In each of the six families with children baptized at the Mass, at least one of the parents is Catholic, Caton noted. In the case of 15-year-old Brooks Carver, a ninth-grader at Benilde-St. Margaret’s School in St. Louis Park, his parents chose not to baptize him as an infant in order to let him decide his religion later on.

“I felt like now is the right time, so I told them I wanted to be Catholic,”  Carver said.

He was excited that his grandfather Gene Leise, a parishioner of St. Joseph in Red Wing, was able to witness him join the Church.

“It was just a really great celebration,” Carver said. “I felt welcomed.”

‘Tears of joy’

The first child to request baptism was Joey Bergquist. Last May, the St. Therese fifth-grader talked to his parents, Casey and Joe, about his baptism. Casey, who was confirmed five years ago at the Easter Vigil at St. Therese, asked him where he wanted to be baptized. He said St. Therese. His reason why floored her.
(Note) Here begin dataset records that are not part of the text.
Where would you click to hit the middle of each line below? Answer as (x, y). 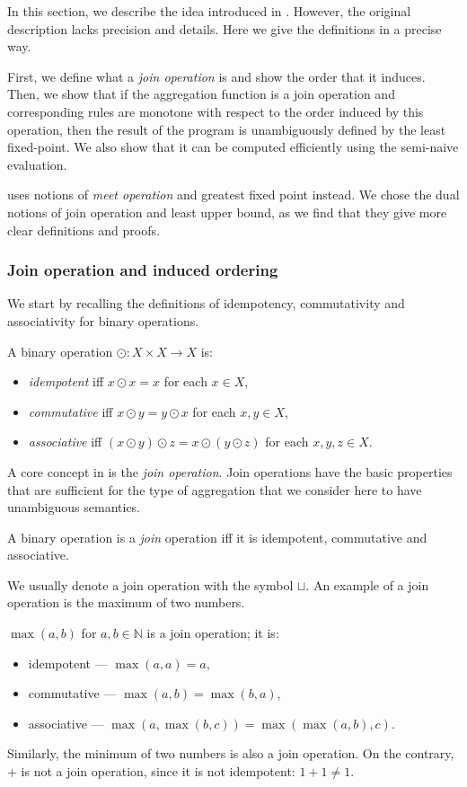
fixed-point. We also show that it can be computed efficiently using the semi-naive (233, 147)
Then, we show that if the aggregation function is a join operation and (201, 94)
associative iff (65, 442)
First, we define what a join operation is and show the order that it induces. (216, 76)
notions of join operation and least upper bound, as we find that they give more (227, 212)
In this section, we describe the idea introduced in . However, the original (209, 11)
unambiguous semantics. (74, 507)
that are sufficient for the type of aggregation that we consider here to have (215, 489)
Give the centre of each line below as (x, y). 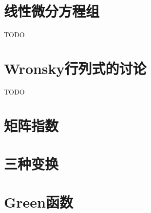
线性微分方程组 (52, 11)
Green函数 (38, 202)
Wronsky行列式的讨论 (75, 68)
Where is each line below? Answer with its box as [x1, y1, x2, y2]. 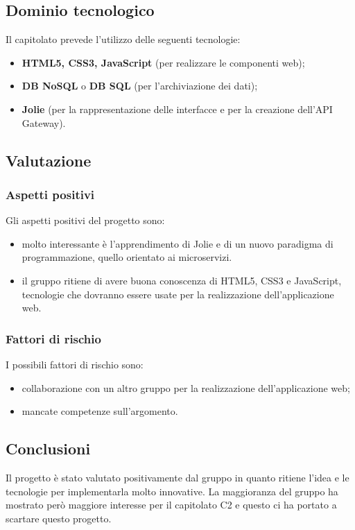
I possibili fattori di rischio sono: [6, 357, 144, 371]
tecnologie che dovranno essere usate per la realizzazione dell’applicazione [21, 287, 334, 301]
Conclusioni [6, 438, 91, 459]
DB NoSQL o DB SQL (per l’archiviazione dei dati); [21, 78, 258, 93]
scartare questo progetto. [6, 511, 112, 525]
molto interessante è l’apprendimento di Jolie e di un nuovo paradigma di [21, 236, 334, 250]
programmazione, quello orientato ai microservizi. [21, 250, 232, 264]
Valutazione [6, 149, 92, 171]
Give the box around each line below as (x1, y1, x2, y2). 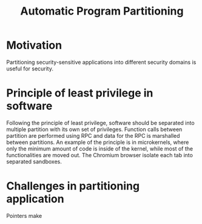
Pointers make (6, 212, 42, 219)
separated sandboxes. (6, 158, 62, 165)
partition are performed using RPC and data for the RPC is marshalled (6, 132, 180, 139)
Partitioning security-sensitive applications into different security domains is (6, 58, 197, 66)
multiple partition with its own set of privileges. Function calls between (6, 126, 183, 133)
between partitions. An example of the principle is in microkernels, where (6, 138, 189, 146)
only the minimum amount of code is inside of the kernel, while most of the (6, 144, 193, 152)
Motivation (6, 38, 62, 52)
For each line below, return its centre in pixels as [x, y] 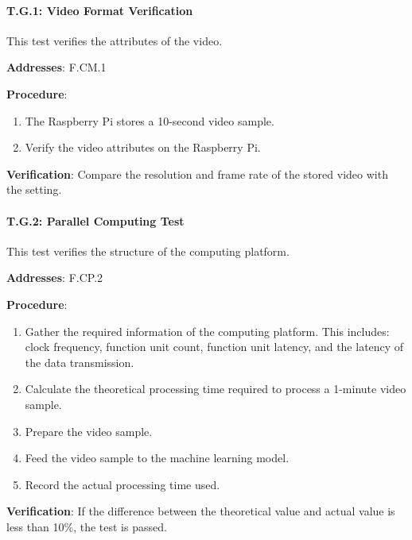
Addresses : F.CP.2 [55, 278]
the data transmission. [80, 362]
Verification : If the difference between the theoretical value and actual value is [201, 511]
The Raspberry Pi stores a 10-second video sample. [150, 120]
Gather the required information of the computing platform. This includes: [207, 331]
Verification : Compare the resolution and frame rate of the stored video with [197, 174]
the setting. [34, 189]
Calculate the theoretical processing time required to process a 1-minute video [216, 389]
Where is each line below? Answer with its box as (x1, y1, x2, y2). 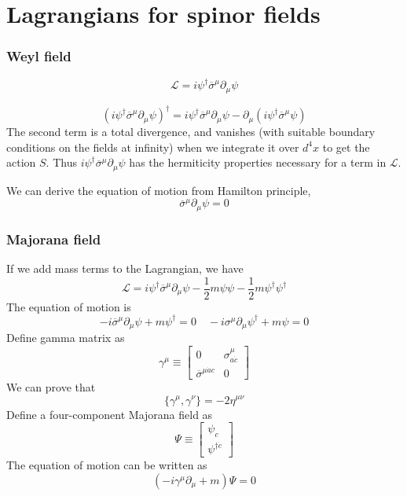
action (6, 154, 36, 171)
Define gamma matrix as (6, 329, 125, 346)
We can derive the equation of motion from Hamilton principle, (6, 182, 311, 198)
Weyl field (6, 46, 71, 66)
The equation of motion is (6, 298, 131, 314)
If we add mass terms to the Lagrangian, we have (6, 259, 244, 276)
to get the (322, 138, 370, 155)
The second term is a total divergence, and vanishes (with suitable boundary (6, 123, 376, 140)
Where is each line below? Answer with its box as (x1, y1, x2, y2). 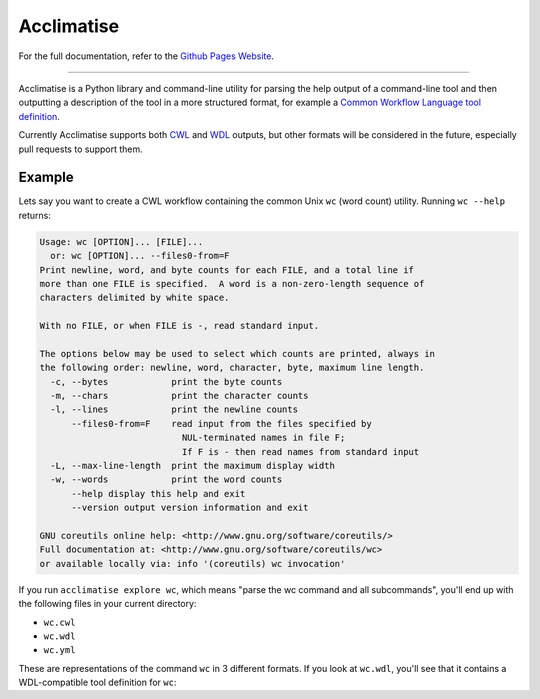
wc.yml (43, 645, 76, 656)
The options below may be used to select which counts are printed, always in (39, 348, 435, 359)
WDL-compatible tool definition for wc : (18, 676, 177, 689)
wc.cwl (43, 616, 76, 628)
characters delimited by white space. (39, 292, 230, 304)
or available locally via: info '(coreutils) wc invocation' (39, 558, 346, 569)
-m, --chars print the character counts (50, 390, 309, 402)
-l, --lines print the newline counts (50, 404, 299, 415)

“He said, ‘Well, I want to be forgiven of my sins, and I want to be pure and one with God, and I then want to receive the body and blood of Jesus, Mom. I just want to live with that in my life and have Jesus be a part of me,’” she said.

Joey, now a sixth-grader, was joined in baptism by his brother, Brady, a fourth-grader. Oliver Hickey, Jackie Loftus , Kelsey Loftus, Vivian Loftus and Emmet Reifenberger were also baptized that day. Carver was the oldest; the youngest, Vivian, is almost 2. The six older children also received first communion and confirmation.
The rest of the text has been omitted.